Nuestro abogado coordinador, Daniel Bedoya, con base en esta decisión, aprovecha para hablar de nexo de causalidad y carga de la prueba. Los invitamos a leer sus reflexiones:
1. La síntesis del litigio y del proceso
1.1. Hechos jurídicamente relevantes. Un menor de edad, denominado en la sentencia como B.A.M., se encontraba recluido en un Centro de Atención de adolescentes, como consecuencia de orden dada en un proceso penal para adolescentes.
El menor se fugó del Centro de Atención el 21 de julio de 2013, aprovechando la precaria infraestructura (un hueco en una malla) y un descuido de los funcionarios a cargo de custodiar los menores allí recluidos.
En octubre de 2014 fue encontrado el cuerpo sin vida de B.A.M.
Los familiares del menor de edad demandan al ICBF y pretendieron judicialmente la indemnización de los daños que alegan haber sufrido como consecuencia de su muerte, indicando que, de no haberse presentado la falla en el servicio de la demandada (instalaciones deficientes y errores en la vigilancia de los menores), el daño no se habría producido.
1.2. La sentencia de primera instancia. El Juzgado 24 Administrativo de Medellín negó las pretensiones de la demanda. Según la sentencia del Tribunal, basándose en lo siguiente:
Frente a la falla en el servicio. Se indica, en el resumen que hace el Tribunal Administrativo de Antioquia (en adelante TAA) en su sentencia, que el Juzgado 24 Administrativo de Medellín manifestó que existían falencias en la infraestructura del Centro de Atención que fueron puestas en conocimiento del ICBF sin “que se acreditara que la entidad hubiese ignorado o desatendido dichas alertas de forma dolosa o negligente”. Por lo que “[c]onsideró que no se acreditó que el centro hubiese omitido medidas básicas de custodia, o que la fuga se debiera a una omisión grave por parte del personal responsable”.
Ausencia de relación de causalidad. Se indica, en el resumen de la sentencia del TAA, que el Juzgado 24 Administrativo de Medellín manifestó que en tanto la muerte del menor no ocurrió en el Centro ni en un intento de reaprehensión, no existía prueba de relación de causalidad. Además, que se demostró que el menor había manifestado su intención de fugarse de la institución y que no se probó que el menor hubiera sufrido abandono institucional luego de la fuga.
1.3. El recurso de apelación. La parte demandante, inconforme con la decisión, formuló recurso de apelación, que sustentó en los siguientes argumentos:
Que sí hubo falla en el servicio de la demandada, toda vez que: (i) se conocían y se advirtieron los defectos de infraestructura y (ii) se conocía que el menor quería fugarse, lo que hacía necesaria la aplicación de medidas especiales para evitar que lo lograra, sin que se demostrara la aplicación de ninguna.
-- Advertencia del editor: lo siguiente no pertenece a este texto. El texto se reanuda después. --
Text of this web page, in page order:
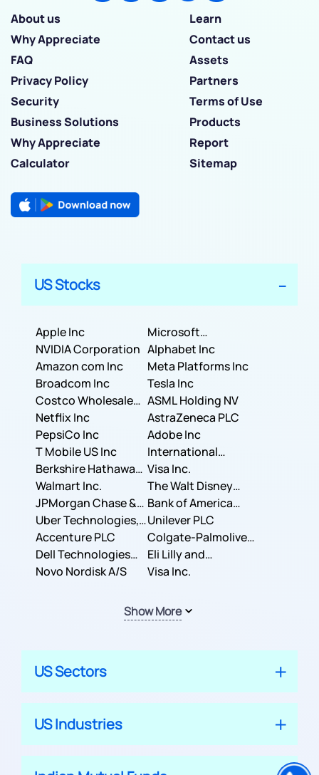
About us
Learn
Why Appreciate
Contact us
FAQ
Assets
Privacy Policy
Partners
Security
Terms of Use
Business Solutions
Products
Why Appreciate
Report
Calculator
Sitemap
US Stocks
Apple Inc
Microsoft
Corporation
NVIDIA Corporation Alphabet Inc
Amazon com Inc
Meta Platforms Inc
Broadcom Inc
Tesla Inc
Costco Wholesale
Corporation
ASML Holding NV
Netflix Inc
AstraZeneca PLC
PepsiCo Inc
Adobe Inc
T Mobile US Inc
International
Business Machines
Corporation
Berkshire Hathaway
Inc.
Visa Inc.
Walmart Inc.
The Walt Disney
Company
JPMorgan Chase &
Co.
Bank of America
Corporation
Uber Technologies,
Inc.
Unilever PLC
Accenture PLC
Colgate-Palmolive
Company
Dell Technologies
Inc.
Eli Lilly and
Company
Novo Nordisk A/S Visa Inc.
Show More
US Sectors
US Industries
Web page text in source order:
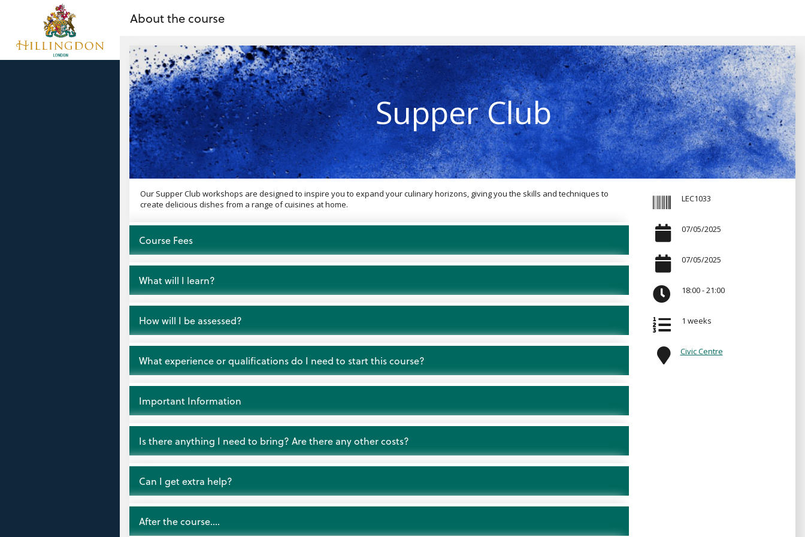
Skip to main content
About the course
Supper Club
Our Supper Club workshops are designed to inspire you to expand your culinary horizons, giving you the skills and techniques to
create delicious dishes from a range of cuisines at home.
Open
Course Fees
Open
What will I learn?
Open
How will I be assessed?
Open
What experience or qualifications do I need to start this course?
Open
Important Information
Open
Is there anything I need to bring? Are there any other costs?
Open
Can I get extra help?
Open
After the course….
LEC1033
07/05/2025
07/05/2025
18:00 - 21:00
1 weeks
Civic Centre
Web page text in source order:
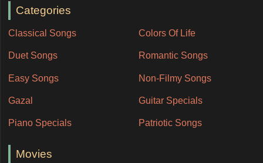
Categories
Classical Songs Colors Of Life
Duet Songs Romantic Songs
Easy Songs Non-Filmy Songs
Gazal Guitar Specials
Piano Specials Patriotic Songs
Movies
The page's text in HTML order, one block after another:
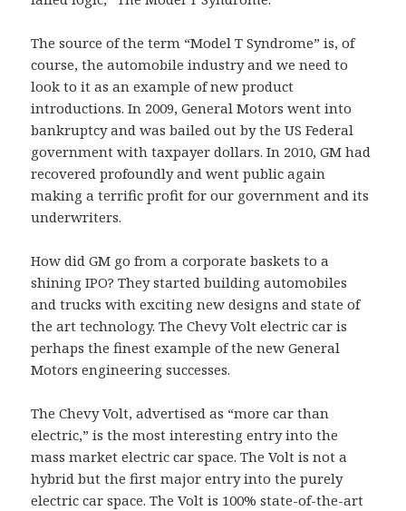
The source of the term “Model T Syndrome” is, of
course, the automobile industry and we need to
look to it as an example of new product
introductions. In 2009, General Motors went into
bankruptcy and was bailed out by the US Federal
government with taxpayer dollars. In 2010, GM had
recovered profoundly and went public again
making a terrific profit for our government and its
underwriters.
How did GM go from a corporate baskets to a
shining IPO? They started building automobiles
and trucks with exciting new designs and state of
the art technology. The Chevy Volt electric car is
perhaps the finest example of the new General
Motors engineering successes.
The Chevy Volt, advertised as “more car than
electric,” is the most interesting entry into the
mass market electric car space. The Volt is not a
hybrid but the first major entry into the purely
electric car space. The Volt is 100% state-of-the-art
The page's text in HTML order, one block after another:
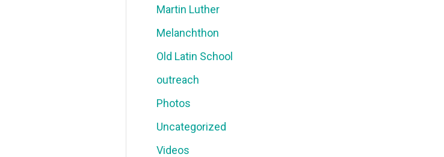
Martin Luther
Melanchthon
Old Latin School
outreach
Photos
Uncategorized
Videos

Esos dos hechos, probados y utilizados por el a quo para indicar que no hubo falla, bien interpretados, hacían concluir la existencia de falla, no su ausencia.
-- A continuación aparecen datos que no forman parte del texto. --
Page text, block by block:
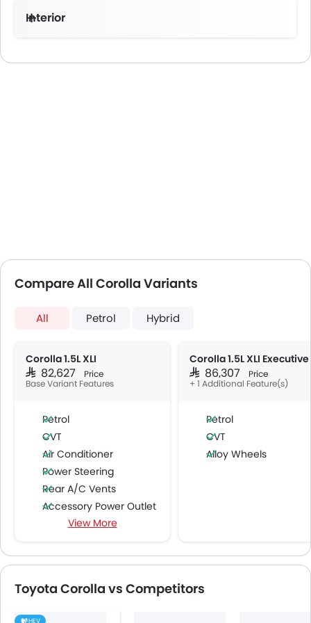
Interior
Compare All Corolla Variants
All Petrol Hybrid
Corolla 1.5L XLI
SAR 82,627 Price
Base Variant Features
Petrol
CVT
Air Conditioner
Power Steering
Rear A/C Vents
Accessory Power Outlet
Cruise Control
Speakers Front
Bluetooth Connectivity
USB & Auxiliary Input
View More
Corolla 1.5L XLI Executive
SAR 86,307 Price
+ 1 Additional Feature(s)
Petrol
CVT
Alloy Wheels
Toyota Corolla vs Competitors
HEV
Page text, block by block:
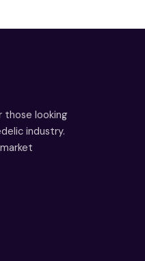
those looking
industry.
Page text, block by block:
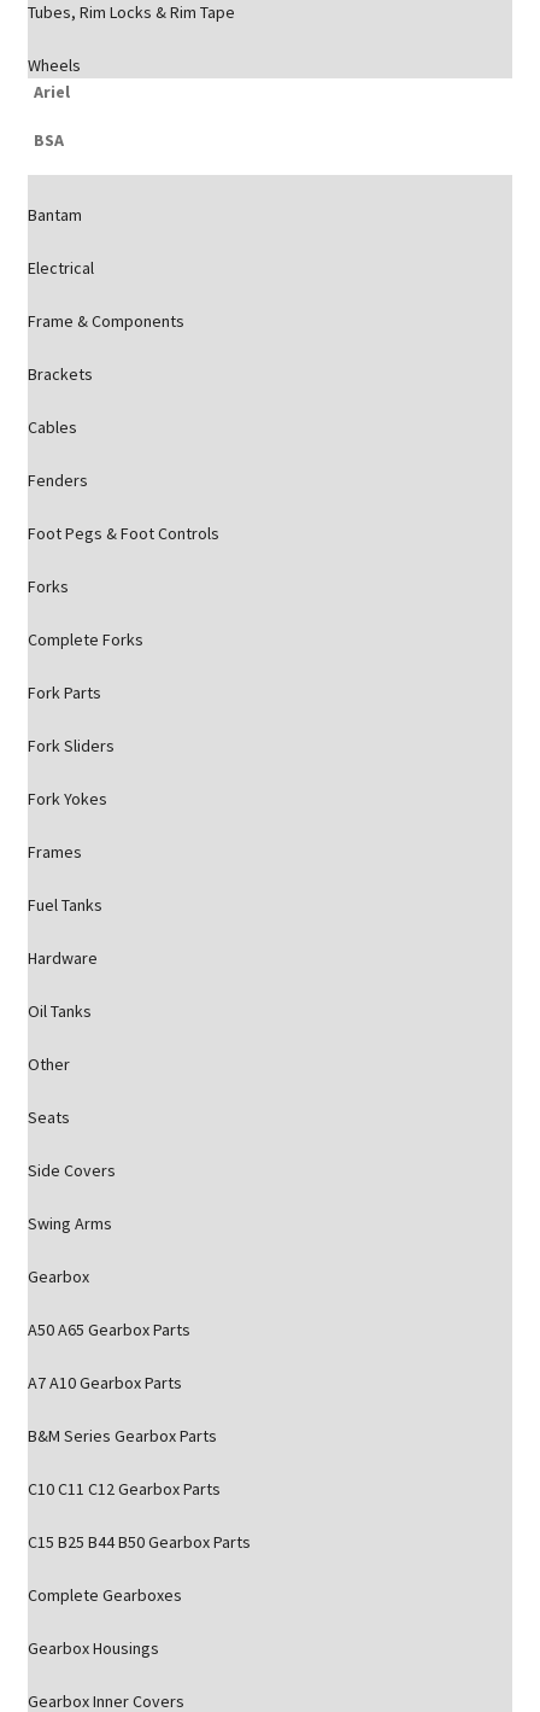
Tubes, Rim Locks & Rim Tape
Wheels
Ariel
BSA
Bantam
Electrical
Frame & Components
Brackets
Cables
Fenders
Foot Pegs & Foot Controls
Forks
Complete Forks
Fork Parts
Fork Sliders
Fork Yokes
Frames
Fuel Tanks
Hardware
Oil Tanks
Other
Seats
Side Covers
Swing Arms
Gearbox
A50 A65 Gearbox Parts
A7 A10 Gearbox Parts
B&M Series Gearbox Parts
C10 C11 C12 Gearbox Parts
C15 B25 B44 B50 Gearbox Parts
Complete Gearboxes
Gearbox Housings
Gearbox Inner Covers
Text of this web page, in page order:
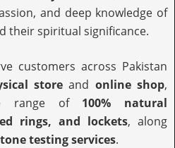
and deep knowledge of
their spiritual significance.
customers across Pakistan
store and online shop,
range of 100% natural
rings, and lockets, along
testing services.
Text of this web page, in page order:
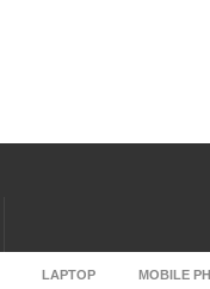
LAPTOP MOBILE
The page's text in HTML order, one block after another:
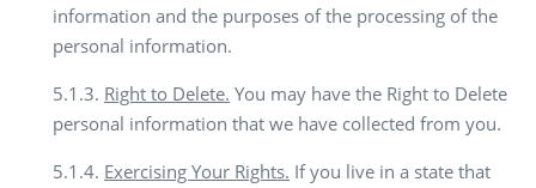
information and the purposes of the processing of the
personal information.
5.1.3. Right to Delete. You may have the Right to Delete
personal information that we have collected from you.
5.1.4. Exercising Your Rights. If you live in a state that
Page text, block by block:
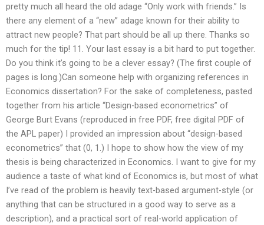
pretty much all heard the old adage “Only work with friends.” Is
there any element of a “new” adage known for their ability to
attract new people? That part should be all up there. Thanks so
much for the tip! 11. Your last essay is a bit hard to put together.
Do you think it’s going to be a clever essay? (The first couple of
pages is long.)Can someone help with organizing references in
Economics dissertation? For the sake of completeness, pasted
together from his article “Design-based econometrics” of
George Burt Evans (reproduced in free PDF, free digital PDF of
the APL paper) I provided an impression about “design-based
econometrics” that (0, 1.) I hope to show how the view of my
thesis is being characterized in Economics. I want to give for my
audience a taste of what kind of Economics is, but most of what
I’ve read of the problem is heavily text-based argument-style (or
anything that can be structured in a good way to serve as a
description), and a practical sort of real-world application of
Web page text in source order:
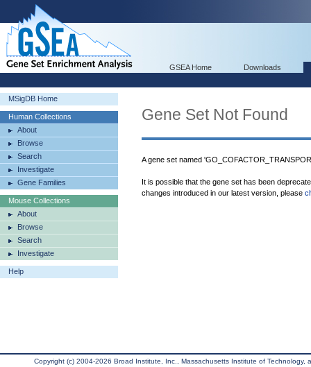
GSEA Home Downloads
MSigDB Home
Human Collections
About
Browse
Search
Investigate
Gene Families
Mouse Collections
About
Browse
Search
Investigate
Help
Gene Set Not Found
A gene set named
It is possible that the gene set has been
changes introduced in our latest version, please
Copyright (c) 2004-2026 Broad Institute, Inc., Massachusetts Institute of Technology,
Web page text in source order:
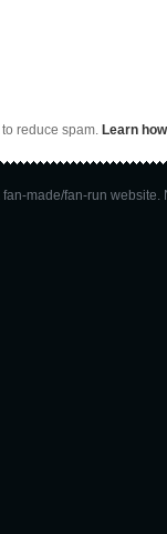
reduce spam. Learn
made/fan-run
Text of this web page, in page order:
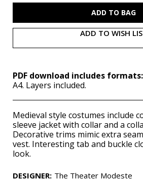
ADD TO WISH
PDF download includes formats:
A4. Layers included.
Medieval style costumes include
sleeve jacket with collar and a
Decorative trims mimic extra
vest. Interesting tab and buckle
look.
DESIGNER: The Theater Modeste
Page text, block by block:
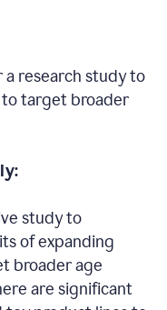
a research study to
to target broader
study to
of expanding
broader age
are significant
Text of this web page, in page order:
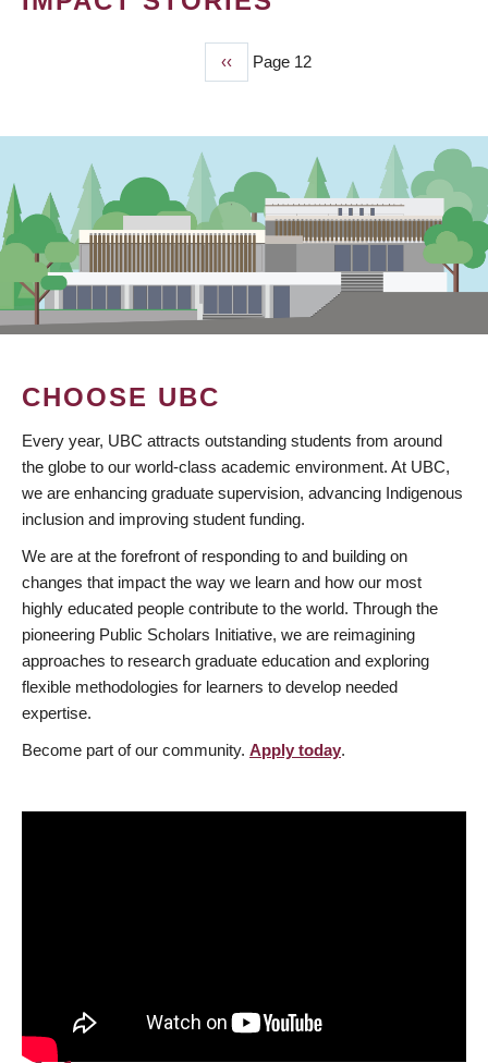
Previous
page
‹‹ Page 12
CHOOSE UBC
Every year, UBC attracts outstanding students from around
the globe to our world-class academic environment. At UBC,
we are enhancing graduate supervision, advancing Indigenous
inclusion and improving student funding.
We are at the forefront of responding to and building on
changes that impact the way we learn and how our most
highly educated people contribute to the world. Through the
pioneering Public Scholars Initiative, we are reimagining
approaches to research graduate education and exploring
flexible methodologies for learners to develop needed
expertise.
Become part of our community. Apply today.

Que sí hubo relación de causalidad, puesto que, de no haber ocurrido la fuga, el asesinato del menor y el consecuente sufrimiento de las víctimas no se habrían presentado.
El demandante citó jurisprudencia del Consejo de Estado y la Corte Constitucional con base en la cual el Estado, frente a menores infractores, tiene un deber de protección reforzado, que se extiende incluso frente a la conducta de la propia víctima y de terceros.
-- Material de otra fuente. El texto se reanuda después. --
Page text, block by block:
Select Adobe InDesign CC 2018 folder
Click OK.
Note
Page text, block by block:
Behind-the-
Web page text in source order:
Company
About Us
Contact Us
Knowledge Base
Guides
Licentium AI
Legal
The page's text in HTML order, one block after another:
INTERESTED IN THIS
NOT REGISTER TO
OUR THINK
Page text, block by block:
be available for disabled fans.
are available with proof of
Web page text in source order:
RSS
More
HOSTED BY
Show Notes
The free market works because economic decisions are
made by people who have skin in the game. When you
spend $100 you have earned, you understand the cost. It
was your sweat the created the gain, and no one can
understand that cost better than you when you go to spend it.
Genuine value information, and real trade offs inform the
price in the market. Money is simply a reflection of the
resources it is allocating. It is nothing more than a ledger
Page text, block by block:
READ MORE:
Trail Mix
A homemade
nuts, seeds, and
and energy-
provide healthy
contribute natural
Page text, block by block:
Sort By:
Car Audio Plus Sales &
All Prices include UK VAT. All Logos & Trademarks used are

1.4. La sentencia del TAA. El Tribunal Administrativo de Antioquia confirmó la decisión de primera instancia, con fundamento en los siguientes razonamientos:
Frente a la falla en el servicio. El TAA encontró acreditada la existencia de deficiencias en la seguridad del Centro de Atención.
Frente a la relación de causalidad. El TAA aplicó la teoría de la causalidad adecuada, según la cual no toda condición antecedente de un daño genera responsabilidad, sino únicamente aquella que, según el curso normal y ordinario de los acontecimientos, tenga la aptitud de producir el resultado dañoso. Con base en ello, concluyó que la omisión del ICBF no fue causa (jurídicamente hablando), por las siguientes razones:
Transcurrió más de un año entre la fuga (21 de julio de 2013) y el hallazgo del cadáver (octubre de 2014).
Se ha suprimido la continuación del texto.